■ EXERCISE REQUIREMENTS ■
A faithful transcript of all the lines below, with no pictures, is the goal here.

Collected data:
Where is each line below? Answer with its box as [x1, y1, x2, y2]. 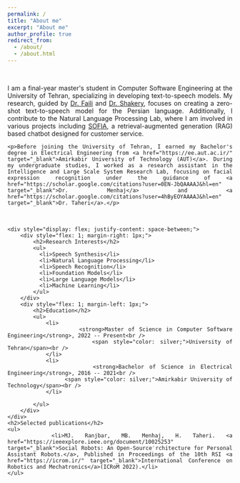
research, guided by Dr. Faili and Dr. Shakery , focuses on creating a [7, 99, 214, 107]
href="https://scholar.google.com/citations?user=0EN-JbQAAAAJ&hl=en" [7, 180, 222, 188]
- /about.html [14, 51, 56, 58]
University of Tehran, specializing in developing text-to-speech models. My [7, 91, 233, 100]
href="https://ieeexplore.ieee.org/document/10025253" [7, 438, 174, 445]
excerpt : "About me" [7, 24, 69, 31]
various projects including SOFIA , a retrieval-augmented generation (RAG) [7, 121, 233, 130]
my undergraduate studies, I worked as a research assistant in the [7, 161, 233, 169]
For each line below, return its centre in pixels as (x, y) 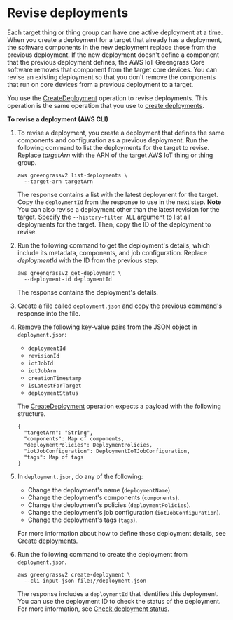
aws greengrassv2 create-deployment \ (74, 574)
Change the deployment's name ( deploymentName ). (100, 490)
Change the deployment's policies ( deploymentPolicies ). (109, 505)
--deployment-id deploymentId (68, 279)
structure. (31, 413)
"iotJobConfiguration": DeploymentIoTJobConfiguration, (107, 451)
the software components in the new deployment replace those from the (112, 47)
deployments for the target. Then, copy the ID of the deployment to (114, 224)
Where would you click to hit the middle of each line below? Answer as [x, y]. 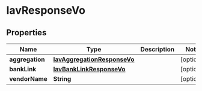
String [62, 79]
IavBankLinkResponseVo [89, 69]
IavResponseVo [46, 10]
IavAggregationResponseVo [94, 59]
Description [158, 49]
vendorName [29, 79]
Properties [26, 33]
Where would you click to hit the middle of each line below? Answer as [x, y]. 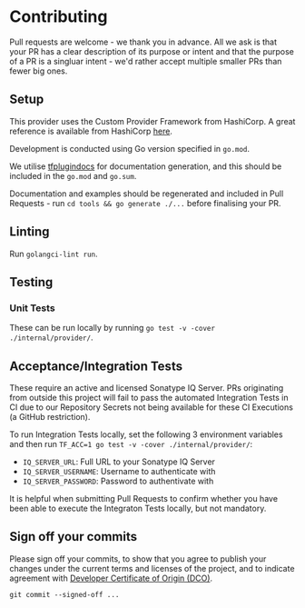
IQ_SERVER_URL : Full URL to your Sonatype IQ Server [119, 462]
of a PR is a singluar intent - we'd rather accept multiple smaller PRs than [146, 61]
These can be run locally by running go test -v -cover [113, 328]
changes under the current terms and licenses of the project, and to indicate [152, 568]
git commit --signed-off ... [64, 594]
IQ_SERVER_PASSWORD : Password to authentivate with [118, 481]
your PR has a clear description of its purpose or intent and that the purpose [152, 51]
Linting [30, 232]
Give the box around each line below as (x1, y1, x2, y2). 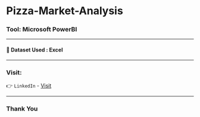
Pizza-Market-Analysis (6, 4, 123, 18)
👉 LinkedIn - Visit (6, 82, 52, 89)
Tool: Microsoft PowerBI (6, 25, 77, 34)
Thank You (6, 105, 38, 113)
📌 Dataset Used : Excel (6, 46, 63, 54)
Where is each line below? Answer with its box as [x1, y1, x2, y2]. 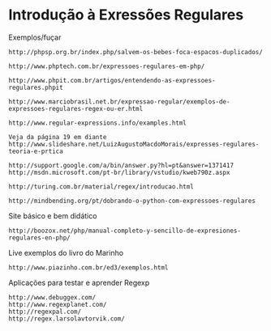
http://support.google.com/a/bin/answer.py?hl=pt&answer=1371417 [8, 161, 234, 169]
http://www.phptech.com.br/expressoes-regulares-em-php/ [8, 62, 205, 70]
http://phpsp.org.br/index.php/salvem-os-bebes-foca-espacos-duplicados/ [8, 48, 264, 56]
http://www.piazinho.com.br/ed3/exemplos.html [8, 263, 169, 272]
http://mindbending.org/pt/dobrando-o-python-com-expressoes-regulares [8, 197, 256, 205]
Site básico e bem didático [8, 210, 97, 220]
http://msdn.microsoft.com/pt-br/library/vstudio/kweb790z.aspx [8, 168, 230, 176]
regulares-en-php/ [8, 233, 71, 242]
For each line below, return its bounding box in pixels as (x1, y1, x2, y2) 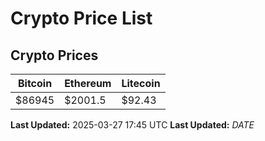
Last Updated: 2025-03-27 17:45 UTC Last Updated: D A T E (10, 119, 255, 131)
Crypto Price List (10, 7, 153, 30)
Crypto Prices (10, 47, 99, 64)
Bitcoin (17, 77, 53, 90)
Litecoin (121, 77, 161, 90)
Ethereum (64, 77, 112, 90)
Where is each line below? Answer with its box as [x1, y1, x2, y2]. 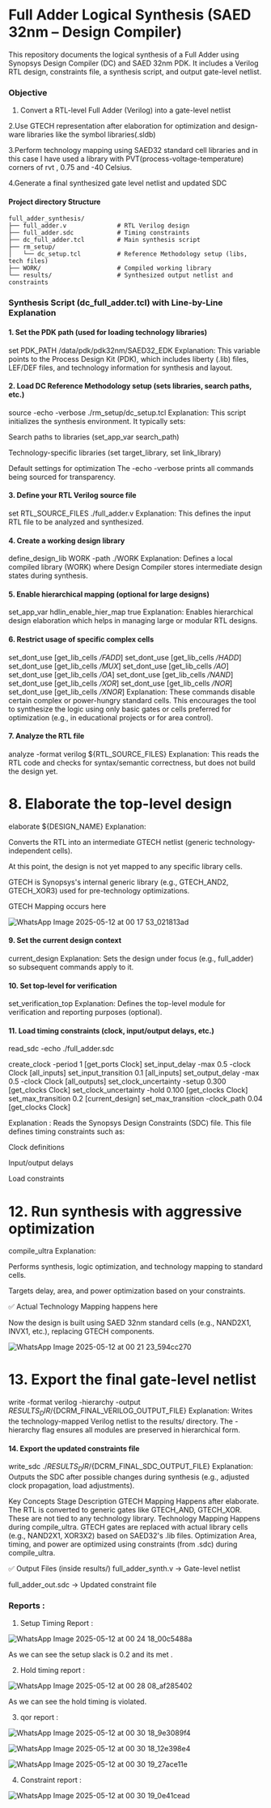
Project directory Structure [8, 197, 101, 206]
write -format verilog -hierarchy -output [8, 1398, 141, 1407]
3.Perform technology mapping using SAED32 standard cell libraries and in [8, 146, 259, 155]
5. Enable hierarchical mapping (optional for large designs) [8, 589, 210, 599]
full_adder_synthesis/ [8, 214, 85, 223]
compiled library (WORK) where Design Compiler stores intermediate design [8, 562, 263, 572]
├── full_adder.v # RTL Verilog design [8, 222, 190, 230]
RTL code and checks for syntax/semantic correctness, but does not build [8, 758, 256, 767]
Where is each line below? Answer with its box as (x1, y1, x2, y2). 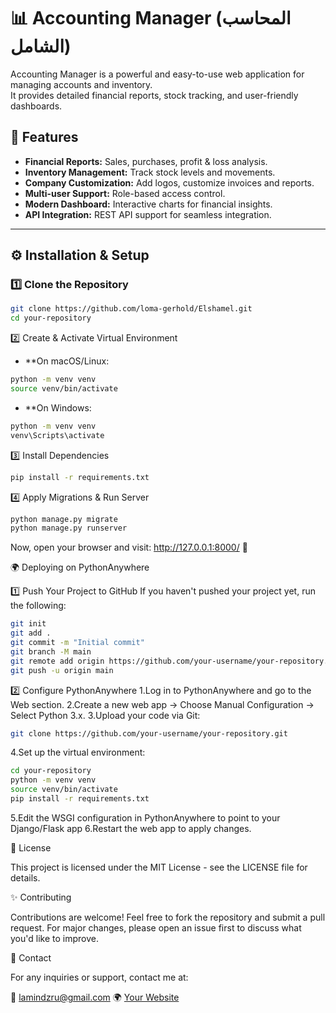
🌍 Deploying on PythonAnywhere (10, 561, 150, 574)
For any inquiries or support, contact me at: (10, 971, 189, 983)
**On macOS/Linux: (24, 355, 110, 367)
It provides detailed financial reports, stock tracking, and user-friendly (10, 89, 299, 101)
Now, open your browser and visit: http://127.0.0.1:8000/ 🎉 (10, 541, 248, 554)
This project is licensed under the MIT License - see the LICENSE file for (10, 861, 308, 873)
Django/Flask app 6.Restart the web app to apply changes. (10, 822, 252, 834)
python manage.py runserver (10, 523, 128, 534)

■ FINAL ANSWER ■
Where is each line below? Answer with its box as [x1, y1, x2, y2]. 
research, guided by Dr. Faili and Dr. Shakery , focuses on creating a [7, 99, 214, 107]
href="https://scholar.google.com/citations?user=0EN-JbQAAAAJ&hl=en" [7, 180, 222, 188]
- /about.html [14, 51, 56, 58]
University of Tehran, specializing in developing text-to-speech models. My [7, 91, 233, 100]
href="https://ieeexplore.ieee.org/document/10025253" [7, 438, 174, 445]
excerpt : "About me" [7, 24, 69, 31]
various projects including SOFIA , a retrieval-augmented generation (RAG) [7, 121, 233, 130]
my undergraduate studies, I worked as a research assistant in the [7, 161, 233, 169]
For each line below, return its centre in pixels as (x, y) 
aws greengrassv2 create-deployment \ (74, 574)
Change the deployment's name ( deploymentName ). (100, 490)
Change the deployment's policies ( deploymentPolicies ). (109, 505)
--deployment-id deploymentId (68, 279)
structure. (31, 413)
"iotJobConfiguration": DeploymentIoTJobConfiguration, (107, 451)
the software components in the new deployment replace those from the (112, 47)
deployments for the target. Then, copy the ID of the deployment to (114, 224)
Where would you click to hit the middle of each line below? Answer as [x, y]. 
String [62, 79]
IavBankLinkResponseVo [89, 69]
IavResponseVo [46, 10]
IavAggregationResponseVo [94, 59]
Description [158, 49]
vendorName [29, 79]
Properties [26, 33]
Where would you click to hit the middle of each line below? Answer as [x, y]. 
IQ_SERVER_URL : Full URL to your Sonatype IQ Server [119, 462]
of a PR is a singluar intent - we'd rather accept multiple smaller PRs than [146, 61]
These can be run locally by running go test -v -cover [113, 328]
changes under the current terms and licenses of the project, and to indicate [152, 568]
git commit --signed-off ... [64, 594]
IQ_SERVER_PASSWORD : Password to authentivate with [118, 481]
your PR has a clear description of its purpose or intent and that the purpose [152, 51]
Linting [30, 232]
Give the box around each line below as (x1, y1, x2, y2). 
Pizza-Market-Analysis (6, 4, 123, 18)
👉 LinkedIn - Visit (6, 82, 52, 89)
Tool: Microsoft PowerBI (6, 25, 77, 34)
Thank You (6, 105, 38, 113)
📌 Dataset Used : Excel (6, 46, 63, 54)
Where is each line below? Answer with its box as [x1, y1, x2, y2]. 
http://support.google.com/a/bin/answer.py?hl=pt&answer=1371417 [8, 161, 234, 169]
http://www.phptech.com.br/expressoes-regulares-em-php/ [8, 62, 205, 70]
http://phpsp.org.br/index.php/salvem-os-bebes-foca-espacos-duplicados/ [8, 48, 264, 56]
http://www.piazinho.com.br/ed3/exemplos.html [8, 263, 169, 272]
http://mindbending.org/pt/dobrando-o-python-com-expressoes-regulares [8, 197, 256, 205]
Site básico e bem didático [8, 210, 97, 220]
http://msdn.microsoft.com/pt-br/library/vstudio/kweb790z.aspx [8, 168, 230, 176]
regulares-en-php/ [8, 233, 71, 242]
For each line below, return its bounding box in pixels as (x1, y1, x2, y2) 
Last Updated: 2025-03-27 17:45 UTC Last Updated: D A T E (10, 119, 255, 131)
Crypto Price List (10, 7, 153, 30)
Crypto Prices (10, 47, 99, 64)
Bitcoin (17, 77, 53, 90)
Litecoin (121, 77, 161, 90)
Ethereum (64, 77, 112, 90)
Where is each line below? Answer with its box as [x1, y1, x2, y2]. 
Project directory Structure [8, 197, 101, 206]
write -format verilog -hierarchy -output [8, 1398, 141, 1407]
3.Perform technology mapping using SAED32 standard cell libraries and in [8, 146, 259, 155]
5. Enable hierarchical mapping (optional for large designs) [8, 589, 210, 599]
full_adder_synthesis/ [8, 214, 85, 223]
compiled library (WORK) where Design Compiler stores intermediate design [8, 562, 263, 572]
├── full_adder.v # RTL Verilog design [8, 222, 190, 230]
RTL code and checks for syntax/semantic correctness, but does not build [8, 758, 256, 767]
Where is each line below? Answer with its box as (x1, y1, x2, y2). 
🌍 Deploying on PythonAnywhere (10, 561, 150, 574)
For any inquiries or support, contact me at: (10, 971, 189, 983)
**On macOS/Linux: (24, 355, 110, 367)
It provides detailed financial reports, stock tracking, and user-friendly (10, 89, 299, 101)
Now, open your browser and visit: http://127.0.0.1:8000/ 🎉 (10, 541, 248, 554)
This project is licensed under the MIT License - see the LICENSE file for (10, 861, 308, 873)
Django/Flask app 6.Restart the web app to apply changes. (10, 822, 252, 834)
python manage.py runserver (10, 523, 128, 534)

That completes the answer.